▸ WHAT YOU WILL DO: From the data that follows, copy every line holding the string "version".

======

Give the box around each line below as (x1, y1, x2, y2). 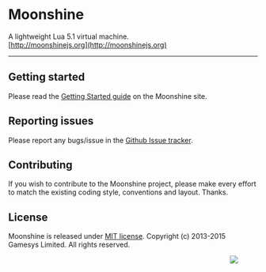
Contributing (8, 158, 73, 172)
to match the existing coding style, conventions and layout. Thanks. (8, 187, 228, 197)
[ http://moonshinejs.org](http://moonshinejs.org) (8, 40, 167, 49)
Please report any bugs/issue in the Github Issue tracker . (8, 135, 193, 145)
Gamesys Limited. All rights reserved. (8, 240, 131, 250)
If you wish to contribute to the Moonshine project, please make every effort (8, 179, 256, 189)
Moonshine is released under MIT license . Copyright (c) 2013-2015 (8, 232, 226, 241)
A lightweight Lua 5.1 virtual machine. (8, 32, 129, 41)
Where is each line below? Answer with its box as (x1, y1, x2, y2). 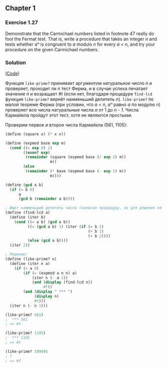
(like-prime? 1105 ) (5, 331, 46, 336)
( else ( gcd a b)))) (27, 238, 68, 243)
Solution (5, 59, 26, 66)
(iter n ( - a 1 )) (31, 275, 68, 280)
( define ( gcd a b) (5, 182, 43, 187)
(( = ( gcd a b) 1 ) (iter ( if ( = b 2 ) (27, 224, 104, 229)
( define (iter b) (9, 215, 46, 220)
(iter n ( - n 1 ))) (9, 303, 48, 308)
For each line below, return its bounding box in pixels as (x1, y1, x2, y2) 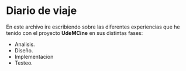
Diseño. (14, 47, 33, 54)
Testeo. (14, 59, 33, 66)
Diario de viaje (6, 4, 77, 17)
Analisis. (14, 41, 35, 48)
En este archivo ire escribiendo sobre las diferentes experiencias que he (6, 23, 180, 30)
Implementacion (14, 53, 54, 60)
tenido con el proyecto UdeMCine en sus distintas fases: (6, 29, 143, 36)
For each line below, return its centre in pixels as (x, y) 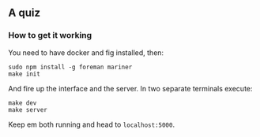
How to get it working (50, 35)
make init (24, 74)
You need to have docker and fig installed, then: (86, 52)
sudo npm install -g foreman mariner (70, 67)
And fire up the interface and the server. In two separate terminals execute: (130, 88)
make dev (23, 103)
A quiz (24, 13)
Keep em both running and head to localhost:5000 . (92, 124)
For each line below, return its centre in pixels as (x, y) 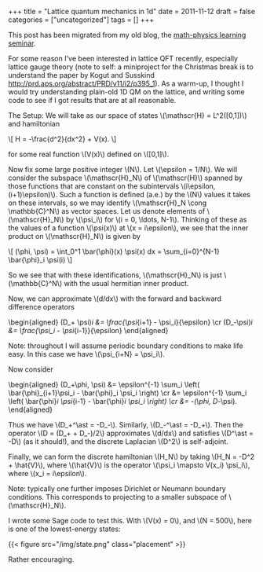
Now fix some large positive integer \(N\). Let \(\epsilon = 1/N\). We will (123, 169)
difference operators (41, 307)
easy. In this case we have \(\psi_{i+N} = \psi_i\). (86, 354)
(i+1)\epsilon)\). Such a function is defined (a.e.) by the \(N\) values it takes (130, 194)
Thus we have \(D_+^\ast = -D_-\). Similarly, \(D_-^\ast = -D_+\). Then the (126, 425)
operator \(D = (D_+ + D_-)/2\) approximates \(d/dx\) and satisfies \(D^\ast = (131, 433)
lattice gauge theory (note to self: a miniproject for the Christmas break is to (131, 67)
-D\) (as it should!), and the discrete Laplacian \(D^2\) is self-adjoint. (119, 442)
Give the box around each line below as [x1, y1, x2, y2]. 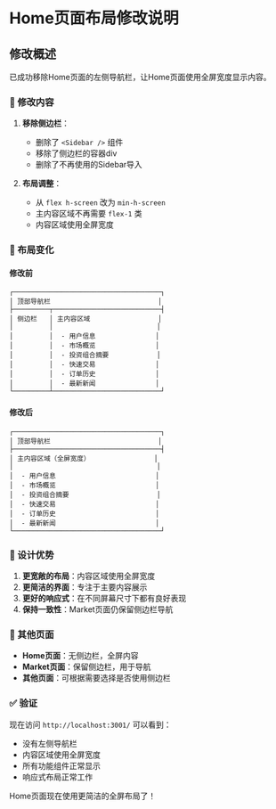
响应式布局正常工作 [21, 772, 93, 782]
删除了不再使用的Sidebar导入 [35, 159, 142, 170]
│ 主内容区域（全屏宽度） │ [9, 454, 158, 463]
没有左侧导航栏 [21, 738, 77, 748]
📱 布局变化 [9, 244, 55, 257]
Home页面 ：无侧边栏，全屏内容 [21, 650, 139, 661]
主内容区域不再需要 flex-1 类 [35, 208, 142, 219]
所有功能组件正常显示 [21, 760, 101, 771]
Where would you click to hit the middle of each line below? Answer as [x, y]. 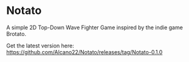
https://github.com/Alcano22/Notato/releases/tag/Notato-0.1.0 [84, 52]
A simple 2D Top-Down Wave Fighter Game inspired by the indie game [95, 27]
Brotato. [16, 33]
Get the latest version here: [40, 46]
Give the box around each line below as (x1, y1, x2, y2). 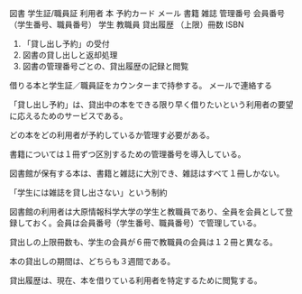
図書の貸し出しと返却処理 (22, 50, 118, 60)
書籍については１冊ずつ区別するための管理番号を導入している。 (9, 149, 246, 160)
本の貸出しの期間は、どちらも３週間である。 (9, 256, 176, 266)
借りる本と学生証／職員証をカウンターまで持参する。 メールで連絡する (9, 80, 272, 90)
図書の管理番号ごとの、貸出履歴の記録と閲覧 (22, 61, 189, 71)
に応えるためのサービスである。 (9, 111, 128, 121)
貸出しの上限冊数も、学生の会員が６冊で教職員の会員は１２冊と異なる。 (9, 237, 278, 247)
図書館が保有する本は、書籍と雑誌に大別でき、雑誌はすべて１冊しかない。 (9, 168, 285, 179)
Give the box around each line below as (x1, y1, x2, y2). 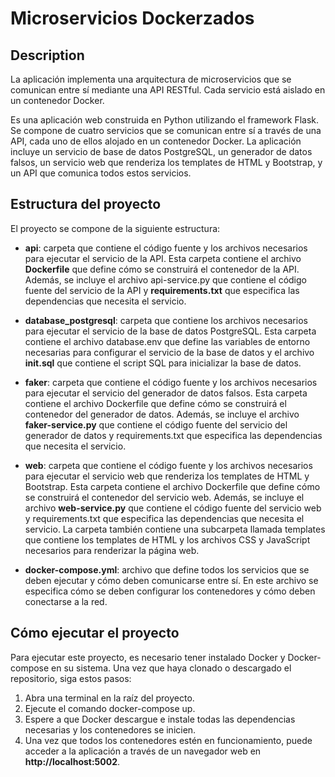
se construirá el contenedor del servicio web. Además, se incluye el (24, 491, 305, 503)
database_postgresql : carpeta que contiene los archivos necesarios (24, 314, 308, 326)
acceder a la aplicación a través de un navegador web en (24, 745, 262, 757)
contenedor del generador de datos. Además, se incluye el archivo (24, 408, 300, 420)
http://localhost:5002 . (24, 755, 121, 767)
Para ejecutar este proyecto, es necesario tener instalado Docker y (10, 651, 286, 663)
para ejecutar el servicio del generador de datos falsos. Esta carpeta (24, 387, 308, 399)
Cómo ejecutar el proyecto (10, 625, 180, 642)
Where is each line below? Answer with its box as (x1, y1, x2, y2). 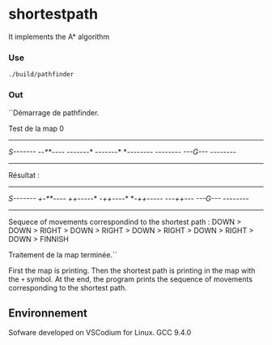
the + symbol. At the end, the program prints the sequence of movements (8, 274, 253, 284)
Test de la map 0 (8, 123, 65, 133)
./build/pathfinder (8, 71, 74, 79)
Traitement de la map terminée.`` (8, 249, 117, 260)
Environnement (8, 306, 87, 320)
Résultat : (8, 170, 40, 179)
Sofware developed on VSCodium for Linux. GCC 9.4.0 (8, 328, 192, 338)
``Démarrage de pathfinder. (8, 107, 100, 118)
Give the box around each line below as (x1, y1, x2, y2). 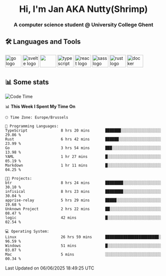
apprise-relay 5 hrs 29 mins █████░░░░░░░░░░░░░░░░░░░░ (5, 198, 162, 203)
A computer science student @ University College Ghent (13, 21, 154, 28)
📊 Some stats (5, 78, 49, 86)
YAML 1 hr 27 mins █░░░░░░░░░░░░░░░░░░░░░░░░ (5, 154, 162, 159)
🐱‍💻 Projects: (5, 176, 32, 181)
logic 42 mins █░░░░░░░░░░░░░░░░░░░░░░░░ (5, 215, 162, 220)
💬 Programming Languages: (5, 124, 59, 129)
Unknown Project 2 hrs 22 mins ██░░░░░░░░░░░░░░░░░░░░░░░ (5, 207, 162, 212)
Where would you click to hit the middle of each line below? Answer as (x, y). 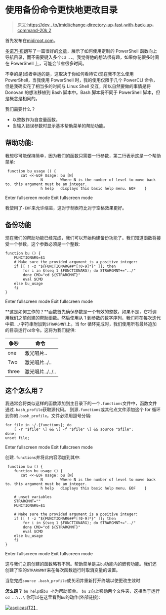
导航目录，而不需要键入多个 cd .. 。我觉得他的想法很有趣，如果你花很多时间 (82, 57)
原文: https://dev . (35, 25)
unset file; (17, 438)
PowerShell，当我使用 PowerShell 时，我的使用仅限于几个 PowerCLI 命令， (81, 80)
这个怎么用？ (25, 390)
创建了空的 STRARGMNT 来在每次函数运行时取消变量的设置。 (63, 570)
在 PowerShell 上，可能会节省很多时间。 (46, 63)
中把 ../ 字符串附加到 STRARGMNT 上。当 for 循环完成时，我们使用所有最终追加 (81, 324)
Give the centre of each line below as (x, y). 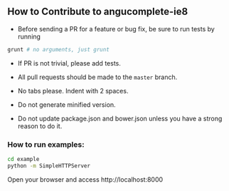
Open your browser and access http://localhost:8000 (85, 179)
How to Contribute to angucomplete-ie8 (98, 12)
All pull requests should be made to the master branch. (97, 77)
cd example (23, 159)
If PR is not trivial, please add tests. (69, 63)
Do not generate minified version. (66, 104)
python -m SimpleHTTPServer (49, 166)
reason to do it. (40, 126)
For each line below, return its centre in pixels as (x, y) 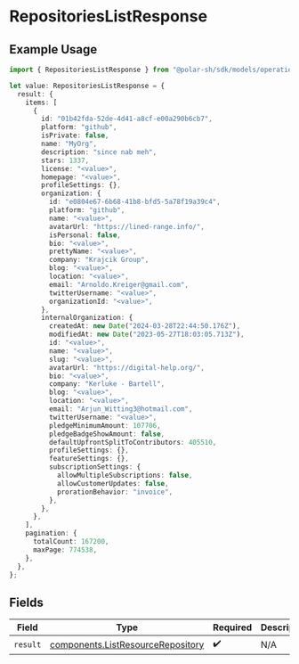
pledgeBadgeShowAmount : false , (107, 434)
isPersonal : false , (85, 235)
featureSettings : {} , (89, 459)
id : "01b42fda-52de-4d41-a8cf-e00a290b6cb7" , (127, 119)
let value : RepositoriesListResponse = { (87, 86)
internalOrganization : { (87, 318)
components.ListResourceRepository (127, 644)
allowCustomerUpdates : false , (113, 483)
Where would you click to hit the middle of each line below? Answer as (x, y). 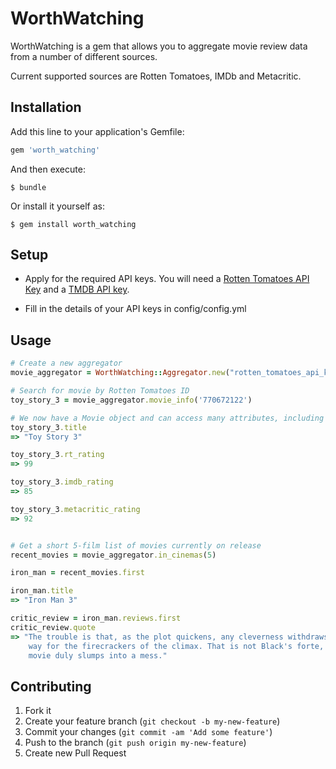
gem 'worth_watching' (55, 150)
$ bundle (28, 187)
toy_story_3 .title (48, 427)
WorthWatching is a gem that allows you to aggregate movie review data (159, 46)
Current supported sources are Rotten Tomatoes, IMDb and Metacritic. (156, 76)
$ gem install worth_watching (73, 224)
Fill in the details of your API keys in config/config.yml (135, 309)
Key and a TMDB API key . (77, 289)

======

▸ ANSWER FOR THIS EXERCISE:
Get the latest version here: [40, 46]
Do not generate minified version. (66, 104)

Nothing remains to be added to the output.